The Government and the contractor share profit petroleum as per the formula given in the production sharing contract. As of December 31, 2011, the Government has received $80.2 million in profit petroleum share. This is in addition to $349 million as royalty on production. This is apart from income tax.
There are reports that BP differs with RIL’s assessment of D1 and D3. Is that true?
There is no question of any difference of opinion, as we are working together on all technical aspects with the common goal to maximise commercial production from the block.
Recently, approvals for the four satellite fields and declaration of commerciality for D34 fields in D6 block have been given. Does it mean that you may withdraw the arbitration notice?
These are two separate matters entirely. Let me clarify, RIL hasn’t given any arbitration notice on this issue. RIL has given an arbitration notice on a separate issue related to linking of cost recovery to actual production achieved vis-à-vis development plan production estimates. RIL insists that there is no provision in the production-sharing contract that allows the Government to do this.

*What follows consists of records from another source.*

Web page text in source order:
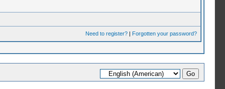
Need to register?| Forgotten your password?
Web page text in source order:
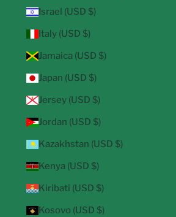
Israel (USD $)
Italy (USD $)
Jamaica (USD $)
Japan (USD $)
Jersey (USD $)
Jordan (USD $)
Kazakhstan (USD $)
Kenya (USD $)
Kiribati (USD $)
Kosovo (USD $)

Such production-linked cost recovery is nowhere applied globally, for the simple reason that any development plan provides only estimates and not commitments. Given the uncertainty of the oil and gas business, actual numbers always change.

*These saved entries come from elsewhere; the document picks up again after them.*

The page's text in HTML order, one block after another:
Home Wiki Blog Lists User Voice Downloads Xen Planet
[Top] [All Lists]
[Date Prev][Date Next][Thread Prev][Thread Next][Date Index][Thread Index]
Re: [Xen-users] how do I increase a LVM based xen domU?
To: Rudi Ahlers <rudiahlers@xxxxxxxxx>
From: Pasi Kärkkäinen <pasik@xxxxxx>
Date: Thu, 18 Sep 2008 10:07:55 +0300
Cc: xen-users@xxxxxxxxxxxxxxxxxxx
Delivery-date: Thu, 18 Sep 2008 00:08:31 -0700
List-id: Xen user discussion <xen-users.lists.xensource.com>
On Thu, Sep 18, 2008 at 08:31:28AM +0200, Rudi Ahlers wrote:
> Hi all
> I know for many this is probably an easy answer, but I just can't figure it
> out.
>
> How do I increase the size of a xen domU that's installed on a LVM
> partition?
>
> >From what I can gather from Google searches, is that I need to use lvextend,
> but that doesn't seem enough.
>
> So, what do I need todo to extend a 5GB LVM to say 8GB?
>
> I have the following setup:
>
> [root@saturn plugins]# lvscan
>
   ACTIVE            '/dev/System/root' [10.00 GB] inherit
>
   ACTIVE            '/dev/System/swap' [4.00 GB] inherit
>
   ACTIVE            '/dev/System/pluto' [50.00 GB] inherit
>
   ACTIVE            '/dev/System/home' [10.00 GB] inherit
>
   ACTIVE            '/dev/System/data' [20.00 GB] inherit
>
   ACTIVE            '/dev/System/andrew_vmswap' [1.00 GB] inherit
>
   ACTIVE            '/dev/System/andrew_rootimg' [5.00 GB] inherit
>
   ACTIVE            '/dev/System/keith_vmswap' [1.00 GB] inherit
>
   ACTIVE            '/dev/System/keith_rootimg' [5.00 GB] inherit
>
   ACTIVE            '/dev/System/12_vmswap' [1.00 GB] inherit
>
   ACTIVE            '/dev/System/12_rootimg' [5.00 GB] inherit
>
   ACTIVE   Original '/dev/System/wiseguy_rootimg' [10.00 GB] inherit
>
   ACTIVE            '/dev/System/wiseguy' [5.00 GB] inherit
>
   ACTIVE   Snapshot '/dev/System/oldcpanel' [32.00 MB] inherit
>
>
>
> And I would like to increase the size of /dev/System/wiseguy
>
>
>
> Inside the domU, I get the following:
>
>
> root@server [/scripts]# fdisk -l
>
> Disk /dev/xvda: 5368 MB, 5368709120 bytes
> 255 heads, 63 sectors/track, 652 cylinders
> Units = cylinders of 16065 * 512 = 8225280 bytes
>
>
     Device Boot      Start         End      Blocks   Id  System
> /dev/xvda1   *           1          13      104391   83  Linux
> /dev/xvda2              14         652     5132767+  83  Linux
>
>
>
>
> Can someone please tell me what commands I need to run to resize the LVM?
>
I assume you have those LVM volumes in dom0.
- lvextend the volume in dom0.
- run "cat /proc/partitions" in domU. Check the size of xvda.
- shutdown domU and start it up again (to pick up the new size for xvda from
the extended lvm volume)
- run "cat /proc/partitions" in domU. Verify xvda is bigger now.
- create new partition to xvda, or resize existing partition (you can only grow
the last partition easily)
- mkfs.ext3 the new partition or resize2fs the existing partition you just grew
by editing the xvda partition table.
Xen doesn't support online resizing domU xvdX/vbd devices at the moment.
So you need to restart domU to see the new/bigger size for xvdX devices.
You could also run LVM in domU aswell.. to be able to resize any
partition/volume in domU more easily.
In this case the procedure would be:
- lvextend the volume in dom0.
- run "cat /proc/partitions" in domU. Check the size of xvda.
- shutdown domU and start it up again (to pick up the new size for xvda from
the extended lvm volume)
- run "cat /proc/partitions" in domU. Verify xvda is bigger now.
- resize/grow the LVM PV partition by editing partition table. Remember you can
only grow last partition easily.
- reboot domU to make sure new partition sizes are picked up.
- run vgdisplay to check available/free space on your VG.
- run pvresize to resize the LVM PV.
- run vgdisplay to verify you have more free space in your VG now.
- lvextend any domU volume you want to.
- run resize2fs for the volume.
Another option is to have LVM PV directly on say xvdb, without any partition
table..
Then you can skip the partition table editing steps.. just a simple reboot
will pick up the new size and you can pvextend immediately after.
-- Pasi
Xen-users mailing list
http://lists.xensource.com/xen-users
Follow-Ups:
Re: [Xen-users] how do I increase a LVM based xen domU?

Perception is that RIL jumped the gun as far as serving arbitration notice was concerned. What is the real provocation?
RIL and its partners have invested more than $8.5 billion of their own funds. This is not the Government’s money. In order to protect its contractual rights relating to recovery of these risk investments,
RIL has initiated arbitration proceedings as per the provisions of the production-sharing contract.
RIL has been seeking review of D6 gas pricing. Is there some difference with the Government on when the price should be reviewed?
The production-sharing contract has explicit provisions for sale of gas at the best available arm’s length price, so that it brings maximum benefit to the parties in the contract.
A contractor is bound to sell all gas at prices in accordance with the provisions of the production-sharing contract. With even APM gas selling at more than $4.2 per mmBtu and LNG selling at $14 per mmBtu, KG D6 gas prices are no longer aligned to market prices, as per the PSC.
Gas price, per se, has no global benchmarks, as is the case with crude oil. What, according to you, should be the actual basis of calculating gas pricing?
Gas has to be sold in accordance with the production-sharing contract which lays down clearly how gas prices have to be based on similar sales in the region as determined by the market. The region in which this gas is being sold is absorbing more than 50 mmscmd (more than 30 per cent of our domestic gas consumption) of LNG.
Therefore, there cannot be such a vast a hiatus between prices for a particular commodity in the market. Any market price has to be based on the opportunity cost involved. Therefore, the basis for pricing as per the PSC leaves little room for doubt.
Also, the production-sharing contractors under a particular contract are paid for crude oil at prevailing international prices.
Refineries also get paid import parity prices for their petroleum products. Then why should gas, which has a versatile use, and is environmentally a clean fuel, be discriminated against?
The recent intervention by the Government to regulate marketing margin… what is your take on that?
Marketing margin is contractually agreed between sellers and buyers to cover risks and costs associated with marketing, and with the full knowledge of the Government. Marketing margin has been around long before KG D6 gas came into the market. There cannot be different principles for its determination now.